_Task_. Apart from the pictures, which must be omitted, restate the data exactly.

(Collected data)
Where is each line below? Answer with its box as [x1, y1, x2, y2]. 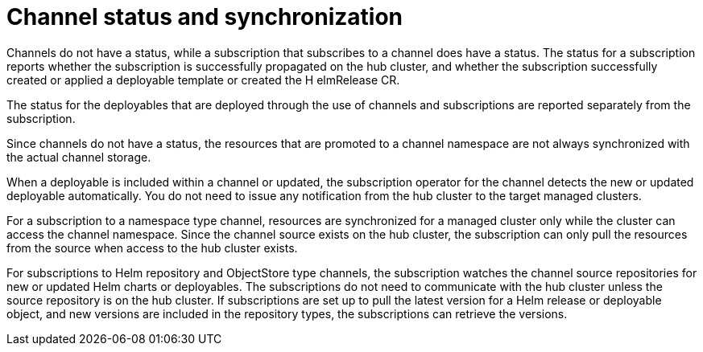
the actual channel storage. [6, 149, 151, 164]
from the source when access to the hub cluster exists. [6, 240, 298, 255]
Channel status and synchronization [6, 3, 403, 31]
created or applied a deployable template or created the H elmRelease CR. [6, 72, 400, 87]
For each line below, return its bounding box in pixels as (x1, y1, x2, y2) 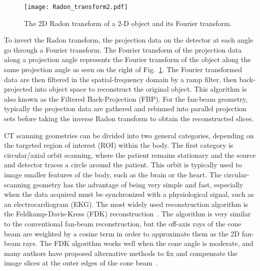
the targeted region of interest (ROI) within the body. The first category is (4, 140, 233, 150)
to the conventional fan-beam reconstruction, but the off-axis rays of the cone (4, 218, 241, 228)
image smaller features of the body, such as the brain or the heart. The (4, 169, 221, 179)
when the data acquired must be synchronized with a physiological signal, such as (4, 189, 254, 199)
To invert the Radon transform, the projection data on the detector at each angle (4, 35, 253, 45)
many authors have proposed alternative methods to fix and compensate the (4, 247, 237, 258)
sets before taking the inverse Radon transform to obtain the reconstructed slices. (4, 113, 254, 123)
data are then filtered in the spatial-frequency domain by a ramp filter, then (4, 74, 237, 84)
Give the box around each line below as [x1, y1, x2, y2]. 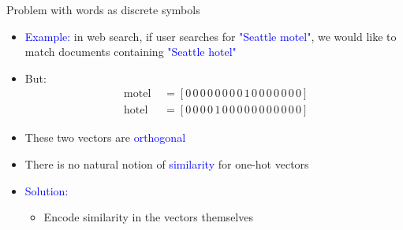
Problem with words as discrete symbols [6, 2, 200, 17]
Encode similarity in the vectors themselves [43, 209, 253, 225]
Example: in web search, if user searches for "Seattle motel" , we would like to [24, 28, 397, 44]
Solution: [24, 182, 69, 198]
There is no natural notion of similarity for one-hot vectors [24, 156, 309, 172]
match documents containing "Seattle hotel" [24, 43, 237, 60]
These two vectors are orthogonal [24, 129, 186, 146]
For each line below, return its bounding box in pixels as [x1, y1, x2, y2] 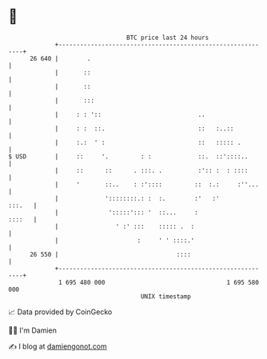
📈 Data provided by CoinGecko [8, 307, 113, 317]
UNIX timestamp [140, 292, 192, 301]
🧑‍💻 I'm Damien [8, 325, 58, 335]
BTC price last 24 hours [126, 34, 209, 42]
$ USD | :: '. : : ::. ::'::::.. [8, 152, 249, 161]
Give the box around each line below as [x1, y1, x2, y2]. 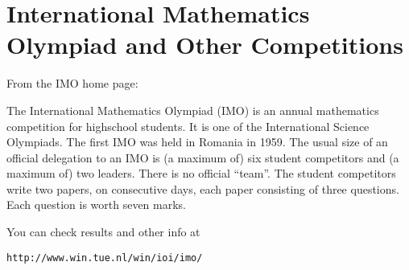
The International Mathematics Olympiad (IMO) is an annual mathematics [6, 101, 379, 118]
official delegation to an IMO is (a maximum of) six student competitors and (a [6, 149, 399, 166]
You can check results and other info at [6, 223, 200, 240]
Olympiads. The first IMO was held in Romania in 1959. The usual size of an [6, 133, 388, 150]
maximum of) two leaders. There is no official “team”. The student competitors [6, 165, 396, 182]
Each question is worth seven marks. [6, 196, 187, 213]
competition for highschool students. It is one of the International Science [6, 117, 370, 134]
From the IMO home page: [6, 75, 138, 92]
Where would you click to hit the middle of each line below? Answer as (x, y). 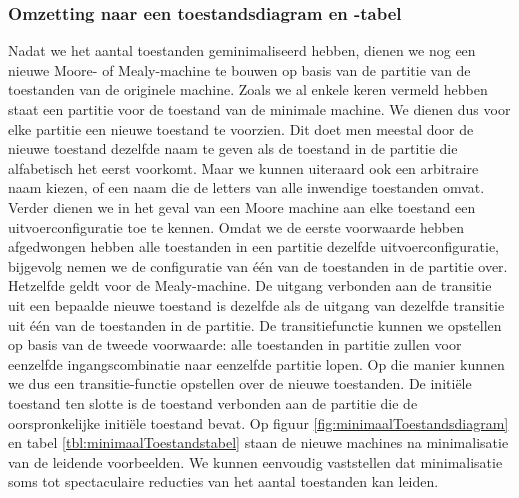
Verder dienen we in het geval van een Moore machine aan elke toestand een (242, 206)
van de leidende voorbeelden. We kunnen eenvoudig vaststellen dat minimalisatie (255, 461)
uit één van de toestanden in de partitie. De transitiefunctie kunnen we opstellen (255, 324)
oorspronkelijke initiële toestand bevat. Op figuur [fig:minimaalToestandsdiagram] (258, 422)
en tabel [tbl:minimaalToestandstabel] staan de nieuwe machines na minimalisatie (258, 442)
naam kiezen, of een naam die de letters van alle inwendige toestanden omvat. (246, 187)
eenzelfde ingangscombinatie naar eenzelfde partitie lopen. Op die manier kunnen (256, 363)
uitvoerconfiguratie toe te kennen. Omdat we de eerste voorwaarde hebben (236, 226)
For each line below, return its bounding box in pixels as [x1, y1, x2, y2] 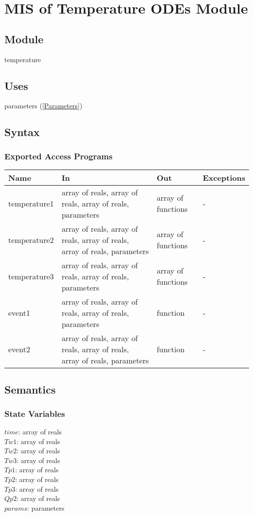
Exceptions [202, 172, 245, 183]
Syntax [4, 124, 40, 139]
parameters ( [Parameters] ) [4, 101, 83, 111]
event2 [8, 343, 30, 355]
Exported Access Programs [4, 150, 113, 162]
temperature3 [8, 270, 54, 282]
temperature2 [8, 234, 54, 245]
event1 [8, 307, 30, 318]
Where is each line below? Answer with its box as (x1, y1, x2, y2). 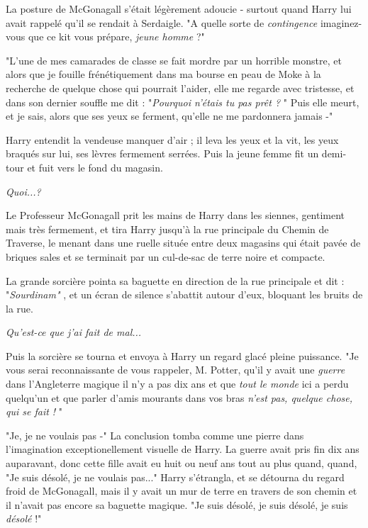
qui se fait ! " (6, 404, 63, 419)
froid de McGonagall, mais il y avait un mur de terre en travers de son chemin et (6, 483, 357, 498)
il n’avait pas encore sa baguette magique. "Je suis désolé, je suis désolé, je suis (6, 497, 348, 512)
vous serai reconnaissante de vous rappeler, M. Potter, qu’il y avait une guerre (6, 362, 345, 377)
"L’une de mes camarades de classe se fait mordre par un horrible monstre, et (6, 52, 342, 67)
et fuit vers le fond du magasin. (27, 159, 163, 174)
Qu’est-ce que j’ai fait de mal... (6, 325, 142, 339)
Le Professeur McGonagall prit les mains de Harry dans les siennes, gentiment (6, 208, 345, 223)
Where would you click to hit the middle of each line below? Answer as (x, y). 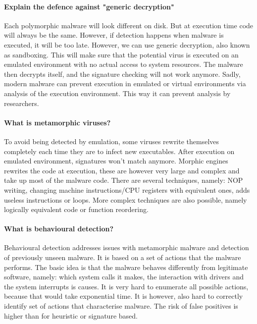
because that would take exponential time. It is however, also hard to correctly (124, 296)
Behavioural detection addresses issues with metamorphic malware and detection (127, 247)
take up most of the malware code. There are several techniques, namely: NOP (124, 180)
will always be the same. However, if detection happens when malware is (114, 35)
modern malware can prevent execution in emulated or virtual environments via (125, 83)
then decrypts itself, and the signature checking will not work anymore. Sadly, (122, 74)
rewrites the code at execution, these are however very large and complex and (122, 170)
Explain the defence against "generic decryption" (89, 6)
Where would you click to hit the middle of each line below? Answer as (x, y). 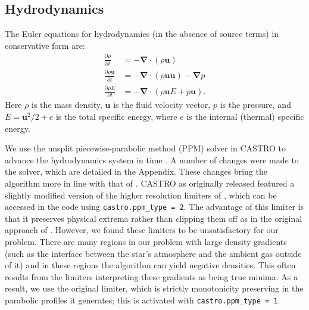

_Written answer_.
Where is each line below? Answer with its box as [x1, y1, x2, y2]. 
the actual channel storage. [6, 149, 151, 164]
from the source when access to the hub cluster exists. [6, 240, 298, 255]
Channel status and synchronization [6, 3, 403, 31]
created or applied a deployable template or created the H elmRelease CR. [6, 72, 400, 87]
For each line below, return its bounding box in pixels as (x1, y1, x2, y2) 
the targeted region of interest (ROI) within the body. The first category is (4, 140, 233, 150)
to the conventional fan-beam reconstruction, but the off-axis rays of the cone (4, 218, 241, 228)
image smaller features of the body, such as the brain or the heart. The (4, 169, 221, 179)
when the data acquired must be synchronized with a physiological signal, such as (4, 189, 254, 199)
To invert the Radon transform, the projection data on the detector at each angle (4, 35, 253, 45)
many authors have proposed alternative methods to fix and compensate the (4, 247, 237, 258)
sets before taking the inverse Radon transform to obtain the reconstructed slices. (4, 113, 254, 123)
data are then filtered in the spatial-frequency domain by a ramp filter, then (4, 74, 237, 84)
Give the box around each line below as [x1, y1, x2, y2]. 
Problem with words as discrete symbols [6, 2, 200, 17]
Encode similarity in the vectors themselves [43, 209, 253, 225]
Example: in web search, if user searches for "Seattle motel" , we would like to [24, 28, 397, 44]
Solution: [24, 182, 69, 198]
There is no natural notion of similarity for one-hot vectors [24, 156, 309, 172]
match documents containing "Seattle hotel" [24, 43, 237, 60]
These two vectors are orthogonal [24, 129, 186, 146]
For each line below, return its bounding box in pixels as [x1, y1, x2, y2] 
📈 Data provided by CoinGecko [8, 307, 113, 317]
UNIX timestamp [140, 292, 192, 301]
🧑‍💻 I'm Damien [8, 325, 58, 335]
BTC price last 24 hours [126, 34, 209, 42]
$ USD | :: '. : : ::. ::'::::.. [8, 152, 249, 161]
Give the box around each line below as [x1, y1, x2, y2]. 
The International Mathematics Olympiad (IMO) is an annual mathematics [6, 101, 379, 118]
official delegation to an IMO is (a maximum of) six student competitors and (a [6, 149, 399, 166]
You can check results and other info at [6, 223, 200, 240]
Olympiads. The first IMO was held in Romania in 1959. The usual size of an [6, 133, 388, 150]
maximum of) two leaders. There is no official “team”. The student competitors [6, 165, 396, 182]
Each question is worth seven marks. [6, 196, 187, 213]
competition for highschool students. It is one of the International Science [6, 117, 370, 134]
From the IMO home page: [6, 75, 138, 92]
Where would you click to hit the middle of each line below? Answer as (x, y). 
Verder dienen we in het geval van een Moore machine aan elke toestand een (242, 206)
van de leidende voorbeelden. We kunnen eenvoudig vaststellen dat minimalisatie (255, 461)
uit één van de toestanden in de partitie. De transitiefunctie kunnen we opstellen (255, 324)
oorspronkelijke initiële toestand bevat. Op figuur [fig:minimaalToestandsdiagram] (258, 422)
en tabel [tbl:minimaalToestandstabel] staan de nieuwe machines na minimalisatie (258, 442)
naam kiezen, of een naam die de letters van alle inwendige toestanden omvat. (246, 187)
eenzelfde ingangscombinatie naar eenzelfde partitie lopen. Op die manier kunnen (256, 363)
uitvoerconfiguratie toe te kennen. Omdat we de eerste voorwaarde hebben (236, 226)
For each line below, return its bounding box in pixels as [x1, y1, x2, y2] 
Exceptions [202, 172, 245, 183]
Syntax [4, 124, 40, 139]
parameters ( [Parameters] ) [4, 101, 83, 111]
event2 [8, 343, 30, 355]
Exported Access Programs [4, 150, 113, 162]
temperature3 [8, 270, 54, 282]
temperature2 [8, 234, 54, 245]
event1 [8, 307, 30, 318]
Where is each line below? Answer with its box as (x1, y1, x2, y2). 
qui se fait ! " (6, 404, 63, 419)
froid de McGonagall, mais il y avait un mur de terre en travers de son chemin et (6, 483, 357, 498)
il n’avait pas encore sa baguette magique. "Je suis désolé, je suis désolé, je suis (6, 497, 348, 512)
vous serai reconnaissante de vous rappeler, M. Potter, qu’il y avait une guerre (6, 362, 345, 377)
"L’une de mes camarades de classe se fait mordre par un horrible monstre, et (6, 52, 342, 67)
et fuit vers le fond du magasin. (27, 159, 163, 174)
Qu’est-ce que j’ai fait de mal... (6, 325, 142, 339)
Le Professeur McGonagall prit les mains de Harry dans les siennes, gentiment (6, 208, 345, 223)
Where would you click to hit the middle of each line below? Answer as (x, y). 
because that would take exponential time. It is however, also hard to correctly (124, 296)
Behavioural detection addresses issues with metamorphic malware and detection (127, 247)
take up most of the malware code. There are several techniques, namely: NOP (124, 180)
will always be the same. However, if detection happens when malware is (114, 35)
modern malware can prevent execution in emulated or virtual environments via (125, 83)
then decrypts itself, and the signature checking will not work anymore. Sadly, (122, 74)
rewrites the code at execution, these are however very large and complex and (122, 170)
Explain the defence against "generic decryption" (89, 6)
Where would you click to hit the middle of each line below? Answer as (x, y). 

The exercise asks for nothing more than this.